The automobile instrument panel and its connected sensors and signal transmission system are the most basic and intuitive examples of the observability of the automobile system. If you need a deeper understanding of the status of various parts of the vehicle, you can also connect the OBD interface of the vehicle to obtain more current status and historical status data of the vehicle. Through OBD interface, the observability of vehicle system is also greatly enhanced. Based on OBD data, many mobile phone management software have been derived, which can more simply observe the vehicle state, record more historical data in the past, and analyze the driving habit trend, which greatly expands the observability of the vehicle.

In the field of it, observability is more important than others. The definition of cloud native by CNCF (cloud native Computing Foundation) includes the important feature of observable. From the example of automobile, the definition of observability can be simply summarized, that isIt can collect, analyze and process the internal state of the system, and reasonably aggregate, summarize and display the index data, so that people can understand everything that happens in the system in the shortest time.

With observable system, operation and maintenance personnel and R & D personnel can intuitively observe whether the overall operation state of the system is healthy, and can easily go deep into all details of operation. During normal operation, the observation system can evaluate the system load and provide suggestions for operation and maintenance. In case of failure, it can help quickly locate and repair problems.In the general trend of operation and maintenance automation and intelligence, the observability of the system is the most basic link.
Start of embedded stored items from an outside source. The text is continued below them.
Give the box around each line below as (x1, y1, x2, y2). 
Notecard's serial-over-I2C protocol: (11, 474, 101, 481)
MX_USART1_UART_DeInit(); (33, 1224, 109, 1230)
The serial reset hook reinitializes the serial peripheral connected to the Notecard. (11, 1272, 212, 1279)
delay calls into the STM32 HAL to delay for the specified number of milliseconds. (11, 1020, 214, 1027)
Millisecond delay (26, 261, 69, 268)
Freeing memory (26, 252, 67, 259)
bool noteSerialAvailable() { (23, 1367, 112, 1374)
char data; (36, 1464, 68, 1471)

Build a perfect observation system

The observability of the system is mainly provided by a perfect monitoring system. There are many open source distributed monitoring systems on the market, such as Prometheus, ZABBIX, Nagios, cat, etc. Prometheus has become a de facto interface standard. Each large company will have its own monitoring system out of flexibility, customization and strong operation and maintenance development ability. The components of any monitoring system are basically the same. The following is the architecture diagram of Prometheus:

Observability design for SaaS applications

(the picture is quoted from Prometheus official website)
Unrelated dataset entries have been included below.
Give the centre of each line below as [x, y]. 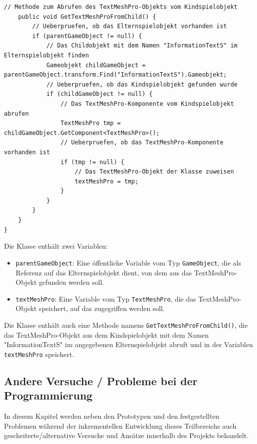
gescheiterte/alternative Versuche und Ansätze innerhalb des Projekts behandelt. [127, 435]
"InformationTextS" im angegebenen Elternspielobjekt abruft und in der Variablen [128, 344]
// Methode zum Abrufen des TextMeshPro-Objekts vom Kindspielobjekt [121, 7]
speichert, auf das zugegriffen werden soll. [102, 308]
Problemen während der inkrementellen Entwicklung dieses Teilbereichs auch [120, 425]
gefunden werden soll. [71, 282]
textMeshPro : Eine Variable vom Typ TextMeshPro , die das [106, 298]
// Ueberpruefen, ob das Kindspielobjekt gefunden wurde [142, 84]

It can be seen from the figure that a system is observable and must have the following components:

1. Service state awareness component

At each node of the system, collect service status information and provide original data in a comprehensive dimension. Due to the huge amount of data collected, the component is directly deployed on the operation node of the system. Various methods need to be used to avoid affecting the normal operation of the system. The sensing component collects status data in a variety of ways, and thenThe standard interface outputs structured data. Common acquisition methods include:

  • Independent monitoring tools, such as SAR, top, dstat, etc. for monitoring system operation status.
  • Bytecode injection
  • Structured log
  • Behavior event burial point

2. Status data collection and storage

This component is the core of the whole observation system. It reports the collected data and then stores it efficiently。 For different data and different analysis methods, appropriate storage data format and storage medium shall be adopted. Time series databases are most commonly used to store monitoring data, such as Prometheus, influxdb, etc. For data collectors, various measurement types are provided for structured reporting data, including

  • Gauges: gauge, used for simple counting scenarios such as memory and thread count.
  • Counters: counter, used for statistics scenarios such as the number of requests and errors.
  • Histograms: histogram, used for scenes where the mean, variance and quantile need to be calculated, such as average response time and RT 95 value.
  • Meters: TPS counter, used for rate statistics and statistics of 1-minute and 5-minute mean values.
  • Timers: timer, used to count request delay, such as request delay, disk read delay, etc.

3. Visual display

The visual interface is the most important determinant of whether the observation system can produce value. The visual system must support flexible configuration, flexible combination, easy to use and intuitive information display. Grafana is the most widely used open source visual monitoring tool.

4. Alarm

Alarm function is one of the core values of the whole monitoring system. When the system has been abnormal or may be abnormal,The alarm system can timely notify relevant parties through e-mail, Im, SMS, telephone and other channels, so that relevant operation and maintenance and R & D can intervene.

Observability design for SaaS applications

(example of IM channel alarm)

There are two types of alarm configurations, status event alarm and trend alarm.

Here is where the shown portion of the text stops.